We conducted a prospective, exploratory, observational, hypothesis-generating, case-control study that included patients with gastric cancer treated at two public hospitals (Hospital Nacional Dos de Mayo in Lima and the Hospital Regional de Ica in Ica), and one private clinic (Oncosalud–AUNA).

Population and eligibility criteria

The study population involved patients with gastric adenocarcinoma diagnosed between 2020 and 2022. Inclusion criteria were, being 18 years or older, previously untreated, adequate stored histological material, and acceptance of participation in the study by signing an informed consent.

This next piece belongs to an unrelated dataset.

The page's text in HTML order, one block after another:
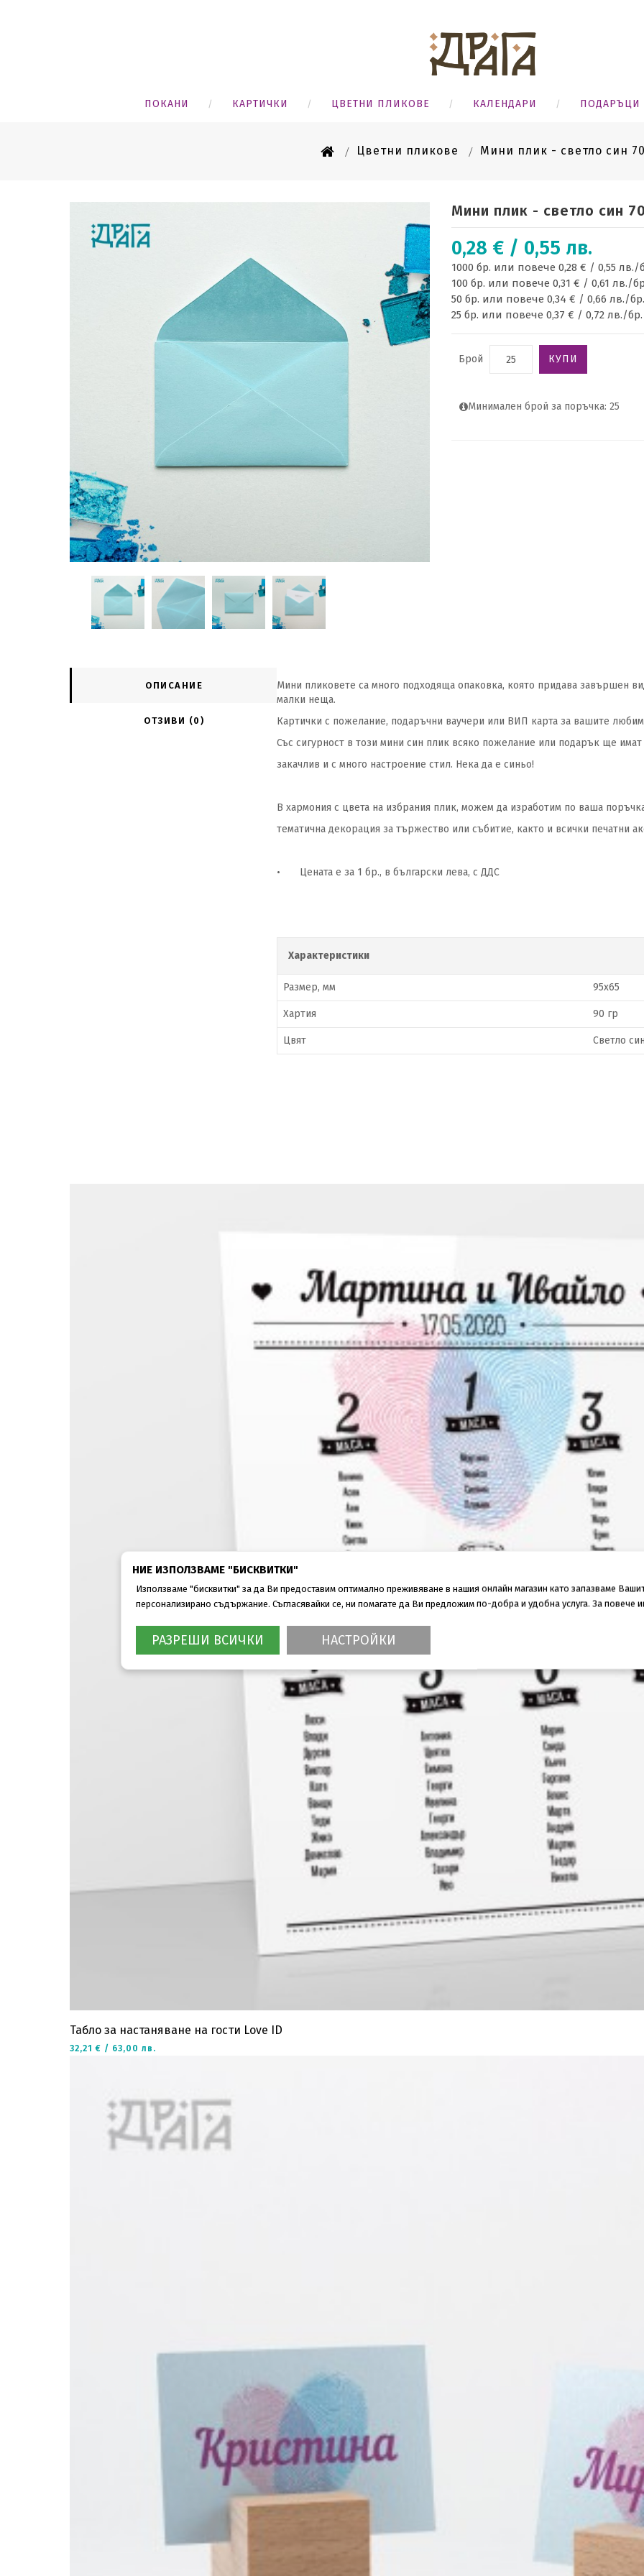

Patients with an unsuitable tumor sample for genomic analysis were excluded.

Tumor sample collection

Gastric biopsies and surgical pieces of gastric tumors were prospectively collected. The samples were fixed in formalin, embedded in paraffin and histological sections were cut. An expert pathologist oversaw the evaluation of the hematoxylin and eosin-stained slides. The paraffin-embedded tissues were sent to Foundation Medicine (Cambridge, US) for analysis through the FoundationOne CDx platform.

Collection of clinicopathological information

Clinical records from each patient were reviewed. The clinicopathological variables included age, sex, histological classification, Lauren’s classification, Borrmann’s classification, tumor size and clinical stage.

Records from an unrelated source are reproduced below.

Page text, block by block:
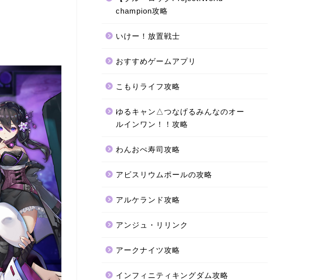
champion攻略
いけー！放置戦士
おすすめゲームアプリ
こもりライフ攻略
ゆるキャン△つなげるみんなのオー
ルインワン！！攻略
わんおぺ寿司攻略
アビスリウムポールの攻略
アルケランド攻略
アンジュ・リリンク
アークナイツ攻略
インフィニティキングダム攻略
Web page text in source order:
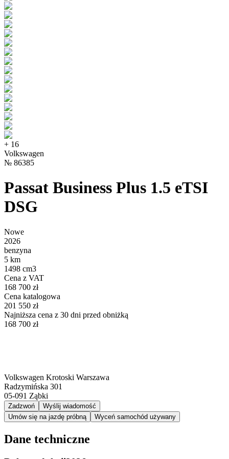
+ 16
Volkswagen
№ 86385
Passat Business Plus 1.5 eTSI
DSG
Nowe
2026
benzyna
5 km
1498 cm3
Cena z VAT
168 700 zł
Cena katalogowa
201 550 zł
Najniższa cena z 30 dni przed obniżką
168 700 zł
Volkswagen Krotoski Warszawa
Radzymińska 301
05-091 Ząbki
Zadzwoń
Wyślij wiadomość
Umów się na jazdę próbną
Wyceń samochód używany
Dane techniczne
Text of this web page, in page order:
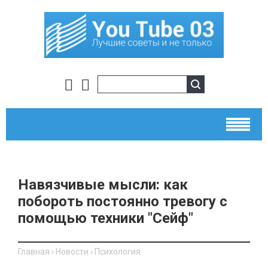
Навязчивые мысли: как
побороть постоянно тревогу с
помощью техники "Сейф"
Главная › Новости › Психология
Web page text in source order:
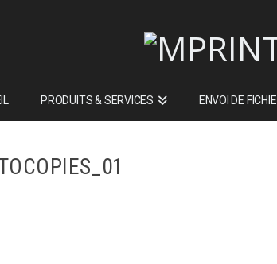
PRODUITS & SERVICES ENVOI DE
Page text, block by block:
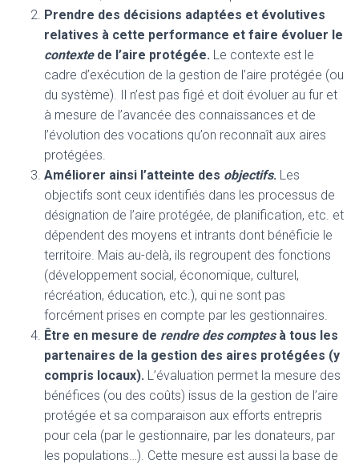
Prendre des décisions adaptées et évolutives
relatives à cette performance et faire évoluer le
contexte de l’aire protégée. Le contexte est le
cadre d’exécution de la gestion de l’aire protégée (ou
du système). Il n’est pas figé et doit évoluer au fur et
à mesure de l’avancée des connaissances et de
l’évolution des vocations qu’on reconnaît aux aires
protégées.
Améliorer ainsi l’atteinte des objectifs. Les
objectifs sont ceux identifiés dans les processus de
désignation de l’aire protégée, de planification, etc. et
dépendent des moyens et intrants dont bénéficie le
territoire. Mais au-delà, ils regroupent des fonctions
(développement social, économique, culturel,
récréation, éducation, etc.), qui ne sont pas
forcément prises en compte par les gestionnaires.
Être en mesure de rendre des comptes à tous les
partenaires de la gestion des aires protégées (y
compris locaux). L’évaluation permet la mesure des
bénéfices (ou des coûts) issus de la gestion de l’aire
protégée et sa comparaison aux efforts entrepris
pour cela (par le gestionnaire, par les donateurs, par
les populations…). Cette mesure est aussi la base de
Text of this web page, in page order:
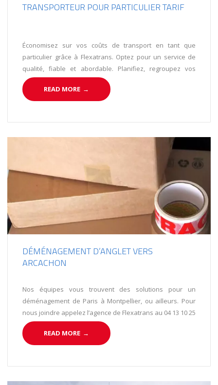
TRANSPORTEUR POUR PARTICULIER TARIF
Économisez sur vos coûts de transport en tant que
particulier grâce à Flexatrans. Optez pour un service de
qualité, fiable et abordable. Planifiez, regroupez vos
envois et bénéficiez de tarifs compétitifs. Choisissez
Flexatrans, votre partenaire de confiance pour le
transport de vos marchandises.
READ MORE →
DÉMÉNAGEMENT D’ANGLET VERS
ARCACHON
Nos équipes vous trouvent des solutions pour un
déménagement de Paris à Montpellier, ou ailleurs. Pour
nous joindre appelez l’agence de Flexatrans au 04 13 10 25
43.
READ MORE →
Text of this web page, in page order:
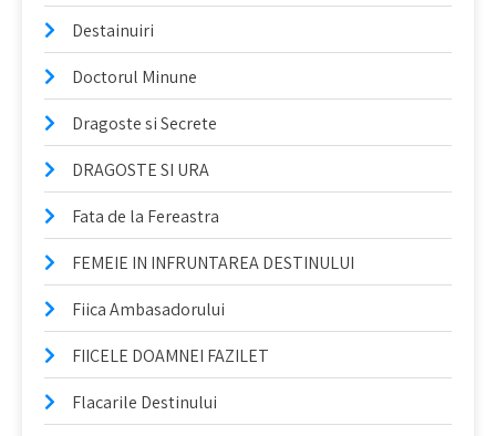
Destainuiri
Doctorul Minune
Dragoste si Secrete
DRAGOSTE SI URA
Fata de la Fereastra
FEMEIE IN INFRUNTAREA DESTINULUI
Fiica Ambasadorului
FIICELE DOAMNEI FAZILET
Flacarile Destinului

Data collection instruments

For the socioeconomic status (SES) evaluation, patients were interviewed using a sociodemographic questionnaire developed by The Peruvian Association of Market Intelligence Companies (APEIM)51, which classifies SES into five levels based on the scores they obtain on the questionnaire (A: 40 points or more, B: From 29 to 39 points, C: From 20 to 28 points, D: From 13 to 19 points and E: 12 points or less). For this study, patients from levels A, B, and C were classified as MHSES, while patients from levels D and E were classified as LSES.

Genomic analysis

The Foundation One CDx platform includes analysis of point mutations and copy number variation in 324 driver genes; as well as the tumor mutational load (# per 1000 bases); microsatellites instability and, genetic rearrangements in 32 driver genes: BCL2, BCR, BRAF, BRCA1, BRCA2, CD74, EGFR, ETV4, ETV5, ETV6, EWSR1, EZR, FGFR1, FGFR2, FGFR3, KIT, KMT2A, (MLL), MSH2, MYB, MYC, NOTCH2, NTRK1, NTRK2, NUTM1, PDGFRA, RAF1, RARA, RET, ROS1, RSPO2, SDC4, SLC34A2, TERC*, TERT and TMPRSS2.

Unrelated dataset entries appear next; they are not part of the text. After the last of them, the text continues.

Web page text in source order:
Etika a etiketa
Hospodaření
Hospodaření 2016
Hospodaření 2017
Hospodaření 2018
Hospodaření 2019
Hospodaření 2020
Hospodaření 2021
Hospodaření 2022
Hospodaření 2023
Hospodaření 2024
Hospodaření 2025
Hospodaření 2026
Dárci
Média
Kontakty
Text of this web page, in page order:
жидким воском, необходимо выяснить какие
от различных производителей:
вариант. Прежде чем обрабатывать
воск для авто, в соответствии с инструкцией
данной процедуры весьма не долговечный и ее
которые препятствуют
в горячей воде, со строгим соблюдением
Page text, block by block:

Evaluation of suitable targeted therapies and immunotherapy

We grouped clinical therapies according to reports provided by Foundation One CDx into three trials for each socioeconomic level, clinically relevant therapies in the same tumor, clinically relevant therapies in another tumor type, and clinical trials.

Statistical analysis

The primary study endpoint was differences in genomic alterations, the secondary endpoint was differences in clinic pathological characteristics and the potential use of targeted and immune therapy between SES.

Descriptive statistics included frequencies for categorical data and mean, median, and standard deviation for quantitative data. We used graphs to explain the results of the numerical variables and descriptive statistics, including frequencies for categorical variables. For the calculation of the quantitative variables, we used the Wilcoxon test, while for the qualitative variables the Fisher exact test was used. The GenVisR package, ggplot252, was used to visualize genomic alterations. Alterations of each individual gene were visualized using the MutationMapper platform on the cBioPortal website53. We used a statistical significance of a p-value less than 0.05 for all hypothesis tests. Because it was a preliminary study, the comparisons of the hypothesis tests were not adjusted for the p-values. The data collected was analyzed in SPSS v.21; in R language v.4.1.2 and RStudio v.1.3.1093-1.

Ethical disclosure

The study was approved by the Institutional Ethics Committee “Comité Institucional de Bioética en Investigación de VÍA LIBRE”. All procedures performed in the study were in accordance with the ethical standards, relevant guidelines and with the Helsinki declaration. Patients signed an informed consent to participate in the study.